Cloud computing offers clear advantages for regulated industries when compared to traditional on-premise application deployment. However, like their on-premise counterparts, cloud-based solutions used for GxP activities must be validated in order to demonstrate regulatory compliance. Prior to validating any application, the underlying infrastructure should be qualified.
The basic principles governing on-premise infrastructure qualification also apply to cloud-based systems. The main difference between qualifying on-premise infrastructure and cloud infrastructure is a shift in qualification project roles and responsibilities stemming from the introduction of new stakeholders.
Traditionally, the regulated company has been responsible for all aspects of their IT infrastructure, such as data storage and server maintenance. In contrast, depending on the cloud service model employed, the regulated company must rely on vendors to properly manage the services they provide. At the same time, the regulated company cannot blindly trust that the vendor is compliant.
How does a regulated company demonstrate control over a system when responsibility for the system is shared with a vendor? Here are some simple steps to formulating a qualification strategy for cloud infrastructure.
Step 1: Perform a Vendor Assessment
The regulated company is ultimately responsible for demonstrating that its GxP system is compliant, even when a vendor is involved in providing and maintaining the infrastructure. Whether the vendor offers its services on-premise or on the cloud, the regulated company should perform due diligence on the vendor.
The vendor (cloud service provider and/or cloud application vendor) must be assessed to determine not only their ability to deliver the service offered from a technological standpoint, but also to ensure that the vendor has a quality system in place that is systematically followed. The vendor must:
- Demonstrate that they have taken the necessary steps to manage crucial issues like data integrity and recovery.
- Show that they follow approved procedures governing activities such as training, change management and system security.
It is also important to periodically reassess the vendor to make sure that these standards and practices are maintained over time.
Once it is established that the vendor is acceptable, a Service Level Agreement (SLA) should be put in place. This agreement outlines contractual obligations with respect to expected services and quality standards.
Step 2: Define the Qualification Scope
Identify all the infrastructure components via an inventory list, network architecture diagram or other tool. Next, determine if the components will be used to support an application used to perform a GxP activity and only include the components found to have GxP impact in the scope of qualification. For instance, a server hosting a payroll services application may be excluded whereas a server that hosts an application used for regulatory submissions must be retained within the scope of qualification.
It is possible that the vendor has qualified the cloud infrastructure. In this case, the regulated company simply needs to evaluate the vendor’s qualification documentation and quality practices to ensure that the methodology employed by the vendor is adequate. Make sure that all in-scope components were qualified and any issues noted during qualification were resolved.
Step 3: Perform a Risk Analysis
Examine the in-scope components to evaluate potential risks to system security and data integrity. Qualification activities should be tailored to ensure that infrastructure components have been selected, designed and configured in a way that minimizes these risks.

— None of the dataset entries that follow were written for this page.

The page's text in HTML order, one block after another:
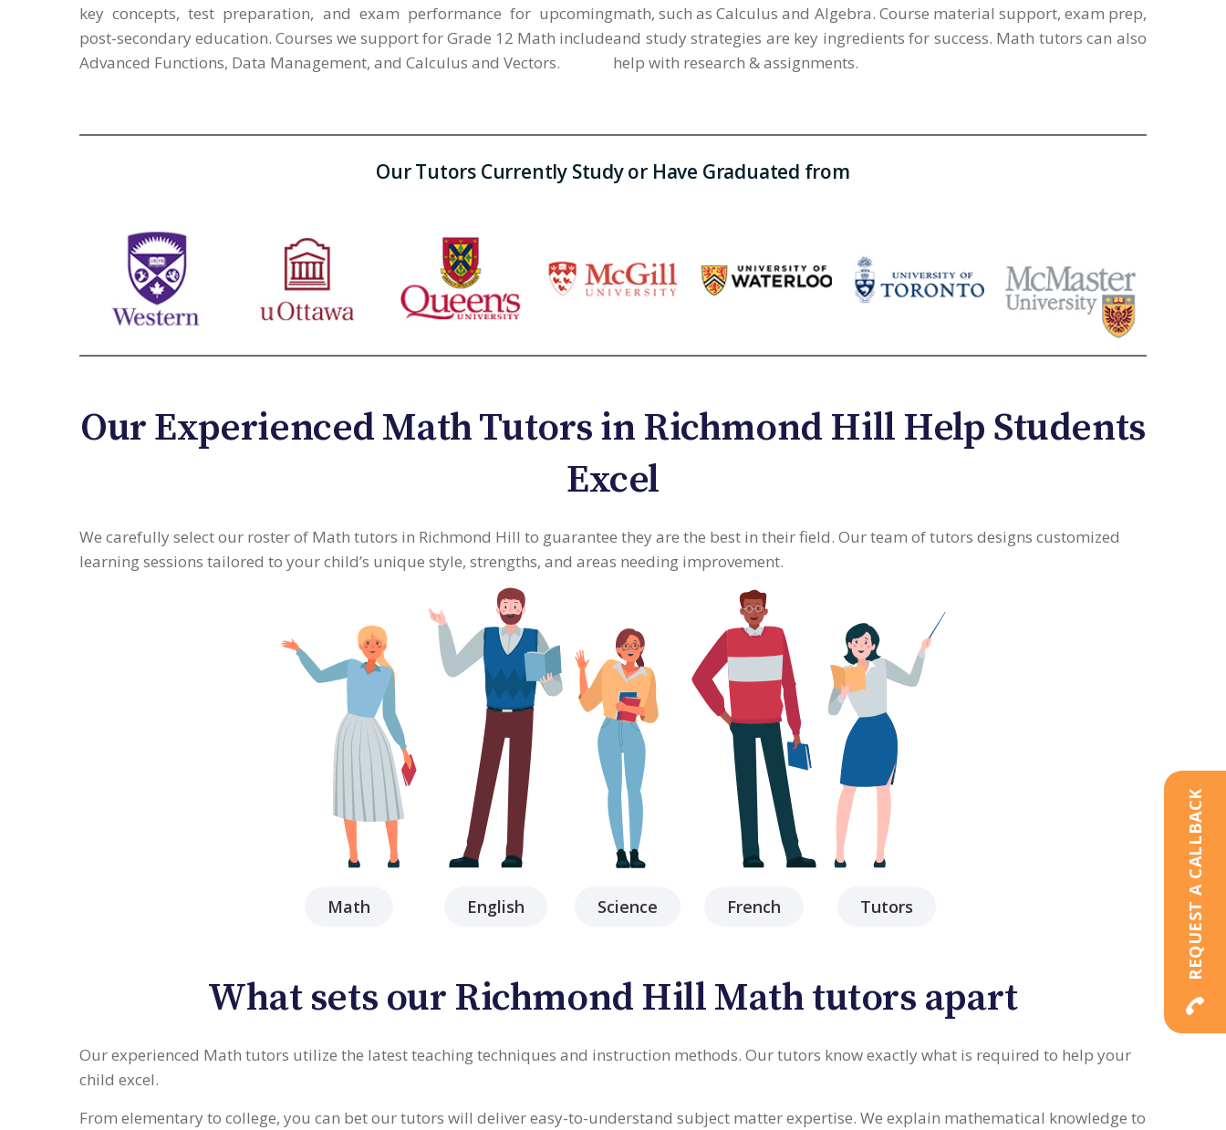
key concepts, test preparation, and exam performance for upcoming
post-secondary education. Courses we support for Grade 12 Math include
Advanced Functions, Data Management, and Calculus and Vectors.
math, such as Calculus and Algebra. Course material support, exam prep,
and study strategies are key ingredients for success. Math tutors can also
help with research & assignments.
Our Tutors Currently Study or Have Graduated from
Our Experienced Math Tutors in Richmond Hill Help Students
Excel
We carefully select our roster of Math tutors in Richmond Hill to guarantee they are the best in their field. Our team of tutors designs customized
learning sessions tailored to your child’s unique style, strengths, and areas needing improvement.
Math English Science French Tutors
What sets our Richmond Hill Math tutors apart
Our experienced Math tutors utilize the latest teaching techniques and instruction methods. Our tutors know exactly what is required to help your
child excel.
From elementary to college, you can bet our tutors will deliver easy-to-understand subject matter expertise. We explain mathematical knowledge to
REQUEST A CALLBACK

For example: When firewalls are configured, they should be tested to ensure that unauthorized traffic is blocked effectively.
Step 4: Formulate the Qualification Approach & Generate a Qualification Plan.
Combine the outputs generated from Steps 1 through 3 to define the qualification activities and the parties responsible for each of the activities. For a comprehensive qualification methodology, we recommend a risk-based approach in accordance with GAMP 5.
The qualification approach should be formally described within a Qualification Plan. This document summarizes the qualification approach, activities, responsibilities and deliverables for the qualification project. The Qualification Plan is approved by the system owner and quality group and it serves as the road-map for the qualification effort.
Following these steps will get you to ask yourself the right questions to be able to evaluate the vendor’s suitability and to formulate a risk-based approach to infrastructure qualification.
The approach should be outlined within a Qualification Plan. By executing this plan, you will establish documented evidence that the infrastructure is qualified, laying the groundwork for the validation of your cloud-based solution(s).